When a fast-moving average crosses above a slow moving average (a “golden cross”), this is often viewed as a signal of an emerging upwards trend and generates a ‘buy' signal.
Conversely, the fast average crossing below the slow average (a “dead cross”) is often viewed as an evidence of the beginning of a downtrend trend, generating a ‘sell’ signal.
Let’s review a real-life example of how MAs can be applied in Bitcoin trading (the link).
In that analysis, we assumed that Bitcoin might achieve $4,500 in a week and recommended to buy it.
We applied two moving averages - both fast and slow - to identify the direction of the trend. So, at the time of analysis, both quick (10-days) and slow (30-days) exponential moving averages were increasing. We concluded that since both EMAs - with short and long periods - were growing and the BTC price was moving above the quick EMA, the appropriate signal was to Buy Bitcoin. As you can see, the signal turned out to be correct.
MACD Indicator
At its core, MACD is a very powerful indicator, and provides good forecasting accuracy if used accurately.
The MACD stands for the moving average convergence/divergence oscillator. It is constructed by two lines, the MACD line and the signal line.
The MACD line is the difference between two exponentially smoothed moving averages (EMAs) with fast and slow periods. In the example below, we apply 7 and 30 days as inputs.
The Signal line is simply an EMA of the MACD line. In the example below, we apply the 5-days EMA .
The indicator oscillates around zero and has no upper or lower limit.
Traders use the MACD in technical analysis in three ways:
- By analyzing the crossovers of the MACD line and the signal line
- By analyzing whether the MACD is outside its normal range
- By using trend lines on the MACD itself (convergence/divergence).
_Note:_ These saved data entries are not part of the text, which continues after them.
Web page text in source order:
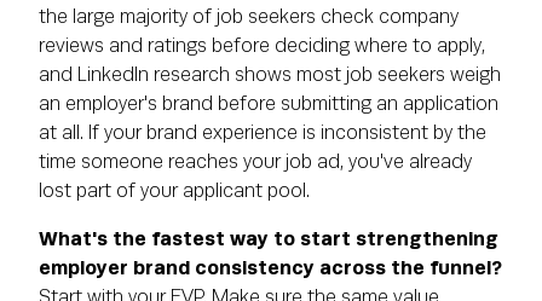
the large majority of job seekers check company
reviews and ratings before deciding where to apply,
and LinkedIn research shows most job seekers weigh
an employer's brand before submitting an application
at all. If your brand experience is inconsistent by the
time someone reaches your job ad, you've already
lost part of your applicant pool.
What's the fastest way to start strengthening
employer brand consistency across the funnel?
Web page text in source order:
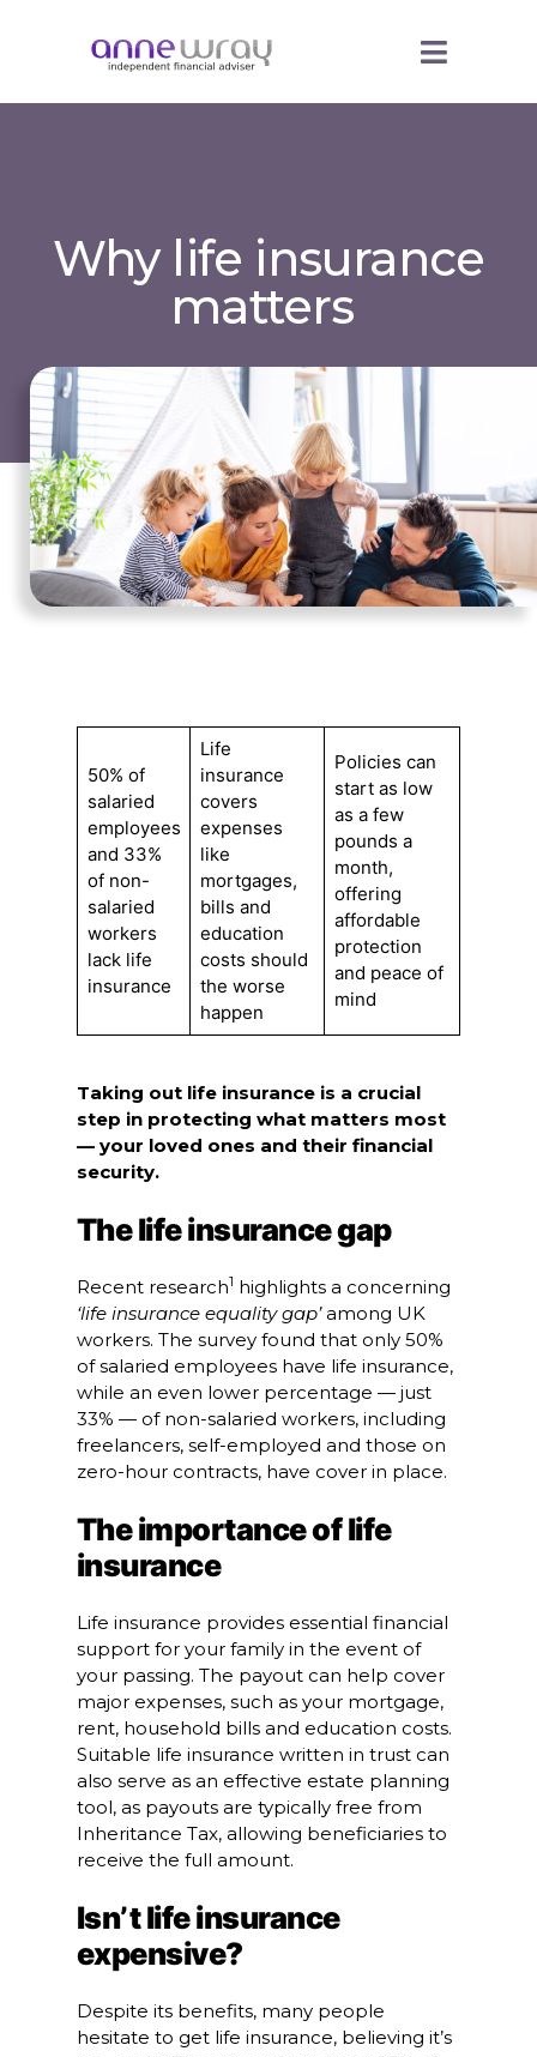
Why life insurance
matters
50% of
salaried
employees
and 33%
of non-
salaried
workers
lack life
insurance
Life
insurance
covers
expenses
like
mortgages,
bills and
education
costs should
the worse
happen
Policies can
start as low
as a few
pounds a
month,
offering
affordable
protection
and peace of
mind
Taking out life insurance is a crucial
step in protecting what matters most
— your loved ones and their financial
security.
The life insurance gap
Recent research1 highlights a concerning
‘life insurance equality gap’among UK
workers. The survey found that only 50%
of salaried employees have life insurance,
while an even lower percentage — just
33% — of non-salaried workers, including
freelancers, self-employed and those on
zero-hour contracts, have cover in place.
The importance of life
insurance
Life insurance provides essential financial
support for your family in the event of
your passing. The payout can help cover
major expenses, such as your mortgage,
rent, household bills and education costs.
Suitable life insurance written in trust can
also serve as an effective estate planning
tool, as payouts are typically free from
Inheritance Tax, allowing beneficiaries to
receive the full amount.
Isn’t life insurance
expensive?
Despite its benefits, many people
hesitate to get life insurance, believing it’s

Let’s review each of these signals in application to the Bitcoin trend, as presented in the following example.
MACD Indicator - Example
Here is an example of the Bitcoin chart where we apply the MACD indicator to forecast the Bitcoin price (the link).
- The MACD line is significantly above zero and is moving up. This is a storing signal indicating that BTC/USD is in an UPTREND. Practically, it means that the Bitcoin’s short-term trend is upwards and is accelerating, as compared to the long-term price trend.
- We can see that on Mar 21 the MACD line has crossed over the signal line from above to below it, which was the result of Bitcoin’s unexpected price decline on that day. Although it indicates that an uptrend has decelerated, as compared to the previous week’s dynamics, it still does not indicate a trend reversal. We should interpret this market dynamics as a normal volatility, but not as a change in trend.
- There were no divergence between the trend in MACD values and the Bitcoin market price. This further confirms that the current trend up is valid.
Bollinger Bands Indicator
Bollinger bands are constructed based on the standard deviation of closing prices over the last n periods. A trader can draw high and low bands a chosen number of standard deviations (typically two). The bands move away from one another when price volatility increases and move closer together when prices are less volatile.
Prices at or above the upper Bollinger band may be viewed as indicating an overbought market, one that is “too high” and likely to decrease in the near term. Likewise, prices at or below the lower Bollinger band may be viewed as indicating an oversold market, one that is “too low” and likely to increase in the near term. A possible trading strategy using BB is to buy when the price is at the lower band or sell when the price is at the upper band.
Here is an example of trade signal generated based on the BB indicator:
There was a strong signal, supporting a buy recommendation: On July 17, 2019, there was a breakout below the lower boundary band, and this breakout implied that the price should retrace upwards and a new bullish wave was likely to commence soon.